Laura’s Journal: Black Canyon of the Gunnison National Park

Monday, May 10, 2021
BLACK CANYON OF THE GUNNISON NATIONAL PARK

Hello, Colorado! How much more like home you feel. I’ve missed my granites and pine trees. I do love to explore, but I will always be a mountain girl at heart.

What a beautiful, baffling canyon! At its deepest only half as deep as the Grand Canyon, the Black Canyon is striking less for its proportions than for its uniformity of dark rock and for the way the walls of the canyon not only rise from the river, but also from the landscape to the south. A fascinating combination of volcanic activity and erosion resulted in a landscape where, approaching from the south, you gain a solid thousand feet of elevation in order to reach the rim of a canyon with a 2,000-foot drop to the river. It’s really cool. Warner Point is a great place to observe this geologic wackiness. With each new corner you come around, you get an alternating view of the drop into the canyon on one side, or the drop into a fertile green valley on the other.
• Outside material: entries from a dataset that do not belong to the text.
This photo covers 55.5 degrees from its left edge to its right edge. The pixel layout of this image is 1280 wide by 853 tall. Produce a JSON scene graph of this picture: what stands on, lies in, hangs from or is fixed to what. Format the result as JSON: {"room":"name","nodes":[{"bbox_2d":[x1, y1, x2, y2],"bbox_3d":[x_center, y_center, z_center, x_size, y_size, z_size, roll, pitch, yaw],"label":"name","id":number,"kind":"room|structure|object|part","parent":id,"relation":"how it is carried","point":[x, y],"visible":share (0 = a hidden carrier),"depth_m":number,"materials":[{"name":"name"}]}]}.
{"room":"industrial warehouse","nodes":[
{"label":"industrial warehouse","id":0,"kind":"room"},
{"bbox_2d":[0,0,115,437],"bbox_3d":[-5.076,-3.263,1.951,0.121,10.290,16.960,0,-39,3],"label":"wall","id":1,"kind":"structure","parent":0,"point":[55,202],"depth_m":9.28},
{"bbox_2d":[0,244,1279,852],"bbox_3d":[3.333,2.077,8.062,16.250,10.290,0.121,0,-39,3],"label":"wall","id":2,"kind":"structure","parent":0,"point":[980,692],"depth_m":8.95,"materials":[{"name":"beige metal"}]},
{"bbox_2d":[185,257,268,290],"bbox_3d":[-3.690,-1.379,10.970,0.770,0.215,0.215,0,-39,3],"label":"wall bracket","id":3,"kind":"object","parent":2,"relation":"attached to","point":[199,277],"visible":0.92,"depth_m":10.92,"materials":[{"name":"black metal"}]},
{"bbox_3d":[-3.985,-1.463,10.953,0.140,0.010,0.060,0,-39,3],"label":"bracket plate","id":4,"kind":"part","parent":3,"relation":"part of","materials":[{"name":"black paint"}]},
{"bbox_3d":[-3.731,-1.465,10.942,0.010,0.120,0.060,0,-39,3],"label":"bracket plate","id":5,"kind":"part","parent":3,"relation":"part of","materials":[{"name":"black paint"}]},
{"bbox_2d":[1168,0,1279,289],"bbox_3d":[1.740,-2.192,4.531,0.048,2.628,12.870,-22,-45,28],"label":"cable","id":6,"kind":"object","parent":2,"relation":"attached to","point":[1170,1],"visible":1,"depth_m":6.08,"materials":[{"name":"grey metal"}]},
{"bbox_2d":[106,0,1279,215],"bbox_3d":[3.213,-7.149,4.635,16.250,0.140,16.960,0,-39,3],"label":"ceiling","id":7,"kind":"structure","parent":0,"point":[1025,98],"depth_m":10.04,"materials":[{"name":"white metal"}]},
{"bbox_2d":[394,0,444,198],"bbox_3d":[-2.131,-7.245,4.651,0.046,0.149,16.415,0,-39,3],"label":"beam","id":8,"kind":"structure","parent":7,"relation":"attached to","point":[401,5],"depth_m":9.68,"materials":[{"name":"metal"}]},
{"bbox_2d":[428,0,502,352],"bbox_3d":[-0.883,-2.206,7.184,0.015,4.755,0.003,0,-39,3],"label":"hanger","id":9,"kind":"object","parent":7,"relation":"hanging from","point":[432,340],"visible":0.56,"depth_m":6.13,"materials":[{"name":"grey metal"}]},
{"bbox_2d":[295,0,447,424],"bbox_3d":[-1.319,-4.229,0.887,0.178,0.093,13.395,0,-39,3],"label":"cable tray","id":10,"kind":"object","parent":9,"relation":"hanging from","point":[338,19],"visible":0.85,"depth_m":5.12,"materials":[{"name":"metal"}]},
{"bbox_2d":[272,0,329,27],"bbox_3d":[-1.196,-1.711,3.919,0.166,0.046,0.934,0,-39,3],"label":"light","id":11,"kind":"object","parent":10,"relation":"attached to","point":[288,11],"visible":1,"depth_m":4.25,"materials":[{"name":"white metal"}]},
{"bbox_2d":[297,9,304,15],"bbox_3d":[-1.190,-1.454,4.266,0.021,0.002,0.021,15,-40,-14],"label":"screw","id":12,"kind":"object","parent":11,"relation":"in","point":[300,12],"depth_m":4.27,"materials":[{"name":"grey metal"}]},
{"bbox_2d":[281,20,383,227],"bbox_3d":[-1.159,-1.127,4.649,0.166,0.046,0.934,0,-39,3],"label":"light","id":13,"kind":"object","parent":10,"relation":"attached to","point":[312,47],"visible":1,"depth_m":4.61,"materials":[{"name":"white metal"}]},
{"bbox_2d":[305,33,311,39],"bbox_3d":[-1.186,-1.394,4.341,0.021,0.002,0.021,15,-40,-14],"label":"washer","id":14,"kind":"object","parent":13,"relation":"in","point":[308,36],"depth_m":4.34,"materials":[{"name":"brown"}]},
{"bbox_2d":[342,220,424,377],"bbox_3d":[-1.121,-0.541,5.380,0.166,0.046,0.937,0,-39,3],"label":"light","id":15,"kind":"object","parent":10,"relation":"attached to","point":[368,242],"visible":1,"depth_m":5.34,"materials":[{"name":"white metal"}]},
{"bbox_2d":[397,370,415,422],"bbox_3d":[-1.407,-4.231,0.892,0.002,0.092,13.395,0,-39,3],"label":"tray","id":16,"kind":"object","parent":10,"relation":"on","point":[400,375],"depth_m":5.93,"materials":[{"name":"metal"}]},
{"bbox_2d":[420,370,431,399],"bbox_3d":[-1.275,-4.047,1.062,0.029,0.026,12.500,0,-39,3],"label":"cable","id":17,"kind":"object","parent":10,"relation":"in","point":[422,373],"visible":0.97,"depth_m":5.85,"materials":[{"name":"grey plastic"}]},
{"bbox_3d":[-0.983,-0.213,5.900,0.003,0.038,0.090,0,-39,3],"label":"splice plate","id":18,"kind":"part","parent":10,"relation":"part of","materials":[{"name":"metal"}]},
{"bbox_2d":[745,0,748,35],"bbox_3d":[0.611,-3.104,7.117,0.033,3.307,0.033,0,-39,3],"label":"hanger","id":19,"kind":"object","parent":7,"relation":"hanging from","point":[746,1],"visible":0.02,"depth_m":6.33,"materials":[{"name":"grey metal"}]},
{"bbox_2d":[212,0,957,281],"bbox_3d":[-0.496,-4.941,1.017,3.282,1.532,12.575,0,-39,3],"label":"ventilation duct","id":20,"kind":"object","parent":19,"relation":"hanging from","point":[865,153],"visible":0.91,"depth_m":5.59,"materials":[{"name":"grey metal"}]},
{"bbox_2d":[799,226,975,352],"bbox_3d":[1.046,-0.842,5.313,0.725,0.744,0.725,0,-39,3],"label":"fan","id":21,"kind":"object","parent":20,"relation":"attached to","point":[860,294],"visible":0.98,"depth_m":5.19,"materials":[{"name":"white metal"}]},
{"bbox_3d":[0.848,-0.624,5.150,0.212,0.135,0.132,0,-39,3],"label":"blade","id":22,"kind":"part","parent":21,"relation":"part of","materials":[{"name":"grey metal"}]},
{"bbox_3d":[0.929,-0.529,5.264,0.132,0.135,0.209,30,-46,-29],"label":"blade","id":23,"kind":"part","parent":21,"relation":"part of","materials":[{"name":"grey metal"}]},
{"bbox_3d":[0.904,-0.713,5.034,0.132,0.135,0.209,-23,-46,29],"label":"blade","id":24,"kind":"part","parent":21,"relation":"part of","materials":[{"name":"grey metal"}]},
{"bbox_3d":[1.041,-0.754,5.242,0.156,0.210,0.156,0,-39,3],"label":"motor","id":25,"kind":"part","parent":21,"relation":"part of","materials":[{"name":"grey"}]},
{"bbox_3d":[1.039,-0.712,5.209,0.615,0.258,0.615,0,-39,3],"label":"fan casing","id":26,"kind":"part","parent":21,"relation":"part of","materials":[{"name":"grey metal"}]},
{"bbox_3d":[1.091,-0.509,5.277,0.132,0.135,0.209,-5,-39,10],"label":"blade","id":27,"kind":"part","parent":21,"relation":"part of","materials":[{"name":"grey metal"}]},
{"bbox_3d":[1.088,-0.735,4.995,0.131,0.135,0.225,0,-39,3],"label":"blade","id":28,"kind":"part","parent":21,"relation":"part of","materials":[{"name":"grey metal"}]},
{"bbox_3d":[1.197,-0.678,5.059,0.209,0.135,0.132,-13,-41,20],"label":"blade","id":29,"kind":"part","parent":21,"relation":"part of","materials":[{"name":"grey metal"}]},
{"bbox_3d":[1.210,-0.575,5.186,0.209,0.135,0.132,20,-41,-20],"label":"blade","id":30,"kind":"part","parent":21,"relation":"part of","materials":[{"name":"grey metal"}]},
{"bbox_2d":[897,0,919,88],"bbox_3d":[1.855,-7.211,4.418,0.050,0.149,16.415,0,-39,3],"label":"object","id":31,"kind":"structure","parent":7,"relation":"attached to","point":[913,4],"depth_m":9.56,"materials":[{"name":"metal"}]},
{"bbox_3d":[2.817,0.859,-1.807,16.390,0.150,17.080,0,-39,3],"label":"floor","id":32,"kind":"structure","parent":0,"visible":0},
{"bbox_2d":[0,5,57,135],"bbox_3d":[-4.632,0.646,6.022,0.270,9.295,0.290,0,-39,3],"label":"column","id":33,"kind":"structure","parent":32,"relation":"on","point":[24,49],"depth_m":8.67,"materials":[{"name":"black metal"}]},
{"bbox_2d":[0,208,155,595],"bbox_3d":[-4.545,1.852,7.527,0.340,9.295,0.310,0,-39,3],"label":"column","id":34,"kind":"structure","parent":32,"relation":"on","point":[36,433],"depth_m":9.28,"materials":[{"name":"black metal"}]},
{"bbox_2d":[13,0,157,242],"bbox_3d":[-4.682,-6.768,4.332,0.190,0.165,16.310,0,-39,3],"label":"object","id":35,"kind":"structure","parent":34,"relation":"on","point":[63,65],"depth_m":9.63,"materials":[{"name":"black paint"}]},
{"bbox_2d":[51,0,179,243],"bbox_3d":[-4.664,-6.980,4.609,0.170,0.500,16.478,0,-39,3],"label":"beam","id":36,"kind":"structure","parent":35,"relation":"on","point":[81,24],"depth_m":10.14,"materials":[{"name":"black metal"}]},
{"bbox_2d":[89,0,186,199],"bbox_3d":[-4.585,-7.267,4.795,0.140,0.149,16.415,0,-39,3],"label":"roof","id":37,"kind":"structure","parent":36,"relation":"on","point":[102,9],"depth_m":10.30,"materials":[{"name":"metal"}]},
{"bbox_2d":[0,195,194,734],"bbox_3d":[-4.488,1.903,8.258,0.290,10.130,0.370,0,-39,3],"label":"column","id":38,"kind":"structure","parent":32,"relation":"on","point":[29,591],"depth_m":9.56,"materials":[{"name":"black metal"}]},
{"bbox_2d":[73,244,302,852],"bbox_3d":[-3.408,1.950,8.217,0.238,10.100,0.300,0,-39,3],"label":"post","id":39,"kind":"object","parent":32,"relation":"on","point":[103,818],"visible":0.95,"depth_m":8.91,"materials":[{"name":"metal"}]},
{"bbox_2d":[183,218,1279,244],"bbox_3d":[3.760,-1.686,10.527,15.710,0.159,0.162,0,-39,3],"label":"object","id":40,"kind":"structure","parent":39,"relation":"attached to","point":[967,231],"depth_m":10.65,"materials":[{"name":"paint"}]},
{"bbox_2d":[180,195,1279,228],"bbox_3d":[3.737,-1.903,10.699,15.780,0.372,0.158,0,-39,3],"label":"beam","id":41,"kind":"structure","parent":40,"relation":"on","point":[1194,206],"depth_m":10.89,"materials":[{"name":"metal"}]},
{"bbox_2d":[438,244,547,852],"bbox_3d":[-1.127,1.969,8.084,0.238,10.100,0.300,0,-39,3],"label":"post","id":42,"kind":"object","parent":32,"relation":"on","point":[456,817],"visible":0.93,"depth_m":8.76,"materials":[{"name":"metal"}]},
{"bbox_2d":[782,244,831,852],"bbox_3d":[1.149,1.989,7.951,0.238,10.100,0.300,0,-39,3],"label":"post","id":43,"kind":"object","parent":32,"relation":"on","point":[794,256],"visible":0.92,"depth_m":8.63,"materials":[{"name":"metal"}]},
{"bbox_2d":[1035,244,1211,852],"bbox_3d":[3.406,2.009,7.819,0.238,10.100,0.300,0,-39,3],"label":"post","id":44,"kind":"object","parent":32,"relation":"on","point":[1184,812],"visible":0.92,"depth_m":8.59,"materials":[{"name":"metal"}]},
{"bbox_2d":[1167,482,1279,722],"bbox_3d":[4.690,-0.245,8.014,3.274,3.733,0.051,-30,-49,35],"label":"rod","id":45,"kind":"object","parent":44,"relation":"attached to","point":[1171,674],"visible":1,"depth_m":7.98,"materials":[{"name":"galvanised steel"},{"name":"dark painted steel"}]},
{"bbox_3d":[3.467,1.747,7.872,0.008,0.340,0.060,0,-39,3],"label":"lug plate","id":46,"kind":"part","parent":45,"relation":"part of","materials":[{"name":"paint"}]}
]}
Again, after a fairly big-mile day in Arches, we found ourselves lagging a bit. There had been some discussion of hiking to the bottom – an activity that in this canyon is more climb/scramble than hike; one route descends 2,000 feet in one unmarked mile – but an intermittent drizzle and lack of permits available on the easiest of the routes (1,800 feet down in 1.5 miles) convinced us to save that adventure for the next trip. Instead we took the Oak Flat Loop Trail down 400 feet for a little taste. It was just right for my energy levels.

To my great disappointment, the East Portal road that lets one drive to the bottom of the canyon down a crazy road doesn’t open until next week. Yet another thing to put down for next time. I’d also love to watch people climbing on these mad-sheer walls.

We spotted a few patches of snow still on the ground on the Oak Flats trail. We’ve really gone through nearly every imaginable kind of weather on this trip. New snow is supposedly falling over Great Sand Dunes NP tonight. We’ve decided to give that an extra day to dry out while we have a bit of a rest and get some laundry done in Salida tomorrow.

[Diagram Caption] I love this diagram for the dinosaurs. When we were in the Grand Canyon, I joked that I’d spotted the K/T Boundary (a layer of ash marking the end of the dinosaurs) but I was hilariously wrong. The Grand Canyon is literal eons older than the dinosaurs. So, technically, is the Black Canyon, but at least here there are some dino layers in the hills nearby.